## BRIEF:
Locate the line that contains "göra just dina insparksveckor minnesvärda! Vi", then copy it and all later lines of the data below exactly, through the last one.

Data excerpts

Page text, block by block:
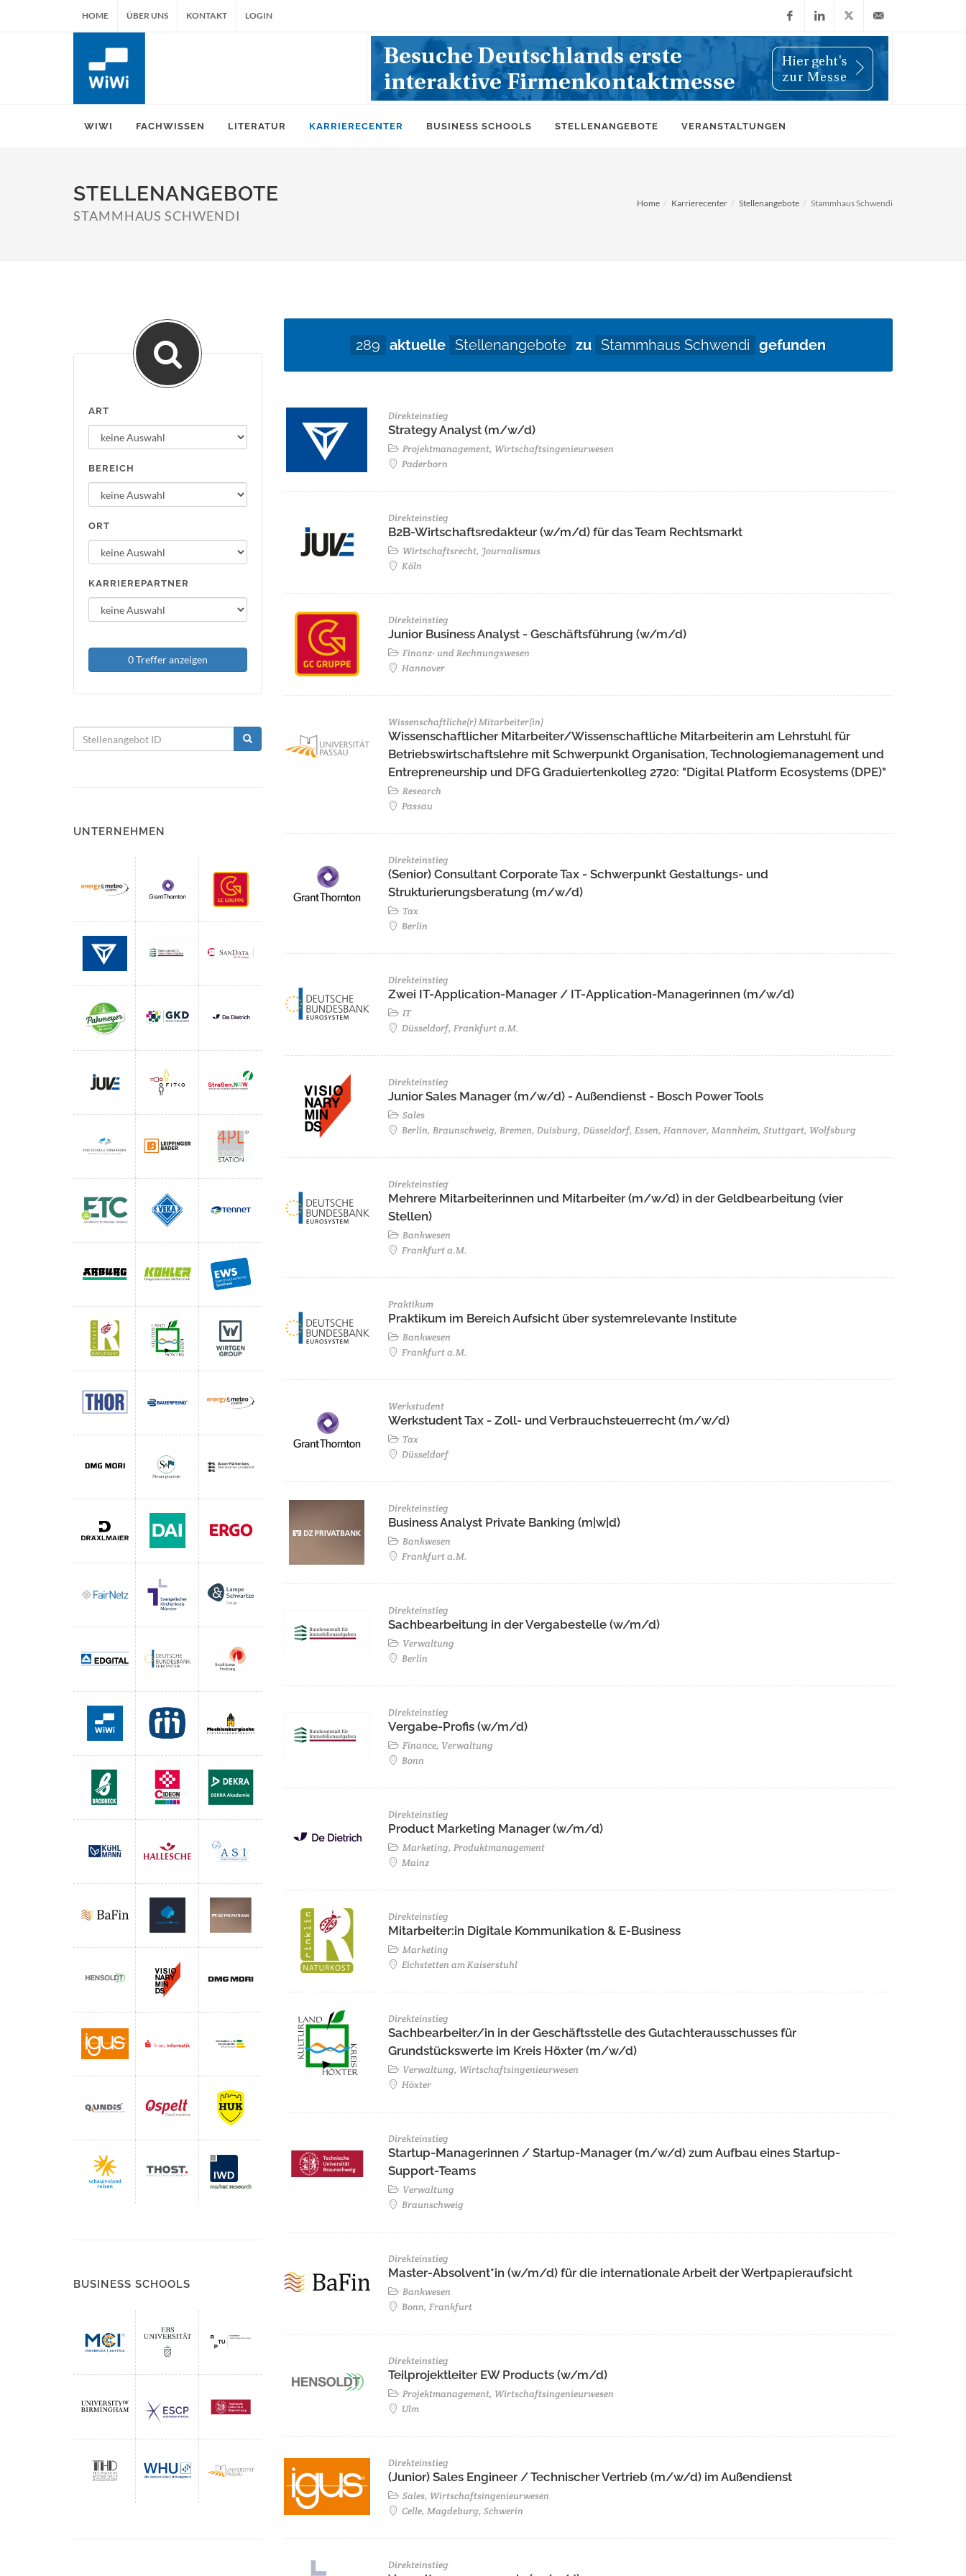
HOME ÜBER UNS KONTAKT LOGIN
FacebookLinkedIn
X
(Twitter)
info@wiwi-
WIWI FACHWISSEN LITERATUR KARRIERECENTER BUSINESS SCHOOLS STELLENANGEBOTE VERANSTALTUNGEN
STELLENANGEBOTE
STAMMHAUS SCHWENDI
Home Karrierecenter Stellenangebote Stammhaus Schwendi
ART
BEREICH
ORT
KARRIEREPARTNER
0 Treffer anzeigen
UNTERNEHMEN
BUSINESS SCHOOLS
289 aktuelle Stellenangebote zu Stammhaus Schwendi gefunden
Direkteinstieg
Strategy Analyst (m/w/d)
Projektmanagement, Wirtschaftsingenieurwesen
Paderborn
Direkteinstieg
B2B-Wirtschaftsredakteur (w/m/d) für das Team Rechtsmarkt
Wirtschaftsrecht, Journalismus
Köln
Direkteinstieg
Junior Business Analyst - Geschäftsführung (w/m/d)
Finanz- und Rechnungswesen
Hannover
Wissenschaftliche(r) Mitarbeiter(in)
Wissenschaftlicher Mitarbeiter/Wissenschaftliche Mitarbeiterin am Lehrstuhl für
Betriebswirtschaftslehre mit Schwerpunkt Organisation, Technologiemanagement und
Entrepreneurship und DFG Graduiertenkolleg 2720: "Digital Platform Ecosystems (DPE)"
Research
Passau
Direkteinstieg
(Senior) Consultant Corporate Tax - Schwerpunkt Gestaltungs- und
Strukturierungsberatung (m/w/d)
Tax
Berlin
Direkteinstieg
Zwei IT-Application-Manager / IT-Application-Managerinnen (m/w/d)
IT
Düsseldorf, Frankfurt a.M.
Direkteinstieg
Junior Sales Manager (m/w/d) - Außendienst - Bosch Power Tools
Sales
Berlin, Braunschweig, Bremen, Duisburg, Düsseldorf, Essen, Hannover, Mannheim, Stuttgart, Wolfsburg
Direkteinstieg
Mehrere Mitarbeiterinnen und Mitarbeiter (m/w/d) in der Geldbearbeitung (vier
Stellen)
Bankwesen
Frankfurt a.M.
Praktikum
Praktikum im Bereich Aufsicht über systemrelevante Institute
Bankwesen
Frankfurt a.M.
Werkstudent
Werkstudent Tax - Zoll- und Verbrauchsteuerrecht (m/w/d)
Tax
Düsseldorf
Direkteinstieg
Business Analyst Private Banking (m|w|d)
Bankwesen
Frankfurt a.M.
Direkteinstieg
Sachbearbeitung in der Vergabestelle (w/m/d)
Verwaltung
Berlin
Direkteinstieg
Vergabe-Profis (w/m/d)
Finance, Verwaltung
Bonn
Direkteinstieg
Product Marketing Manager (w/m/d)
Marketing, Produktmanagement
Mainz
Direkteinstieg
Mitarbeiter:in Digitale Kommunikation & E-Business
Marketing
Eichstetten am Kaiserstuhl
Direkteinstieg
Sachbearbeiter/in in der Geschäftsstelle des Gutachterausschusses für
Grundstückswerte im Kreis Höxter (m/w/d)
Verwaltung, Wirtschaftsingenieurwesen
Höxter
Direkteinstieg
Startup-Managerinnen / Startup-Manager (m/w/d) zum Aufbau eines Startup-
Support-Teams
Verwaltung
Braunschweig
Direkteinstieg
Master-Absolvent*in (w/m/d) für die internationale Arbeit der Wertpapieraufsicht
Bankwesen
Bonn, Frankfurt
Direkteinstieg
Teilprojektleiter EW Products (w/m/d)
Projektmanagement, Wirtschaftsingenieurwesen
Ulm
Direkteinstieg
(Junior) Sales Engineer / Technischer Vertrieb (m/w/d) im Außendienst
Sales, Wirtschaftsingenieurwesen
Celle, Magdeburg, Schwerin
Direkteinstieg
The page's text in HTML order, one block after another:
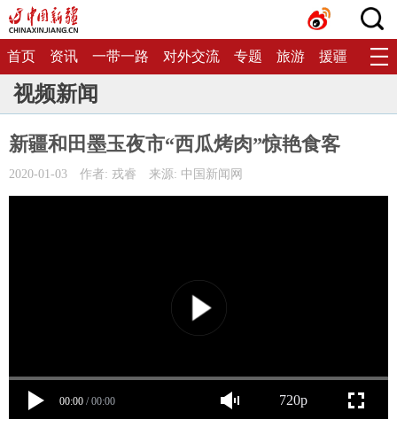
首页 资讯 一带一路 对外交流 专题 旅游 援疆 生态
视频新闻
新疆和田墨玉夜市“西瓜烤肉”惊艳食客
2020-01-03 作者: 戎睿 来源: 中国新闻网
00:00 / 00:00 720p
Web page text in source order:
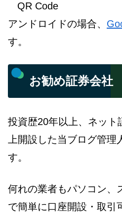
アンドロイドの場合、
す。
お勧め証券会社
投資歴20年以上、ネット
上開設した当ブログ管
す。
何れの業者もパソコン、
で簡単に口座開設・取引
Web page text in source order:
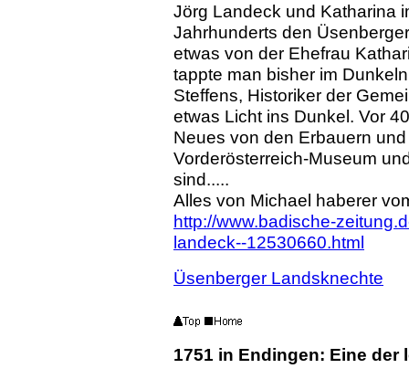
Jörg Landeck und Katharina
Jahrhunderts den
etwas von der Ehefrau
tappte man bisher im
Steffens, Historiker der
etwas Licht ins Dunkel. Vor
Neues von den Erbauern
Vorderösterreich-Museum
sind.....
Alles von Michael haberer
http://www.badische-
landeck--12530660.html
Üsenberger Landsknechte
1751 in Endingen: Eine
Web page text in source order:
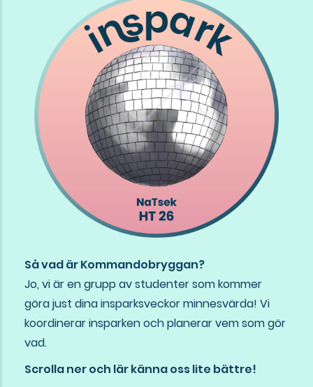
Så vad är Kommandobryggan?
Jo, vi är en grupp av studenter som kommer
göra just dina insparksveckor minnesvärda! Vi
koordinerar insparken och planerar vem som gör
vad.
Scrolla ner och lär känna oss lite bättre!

## RESPONSE BELOW:
göra just dina insparksveckor minnesvärda! Vi
koordinerar insparken och planerar vem som gör
vad.
Scrolla ner och lär känna oss lite bättre!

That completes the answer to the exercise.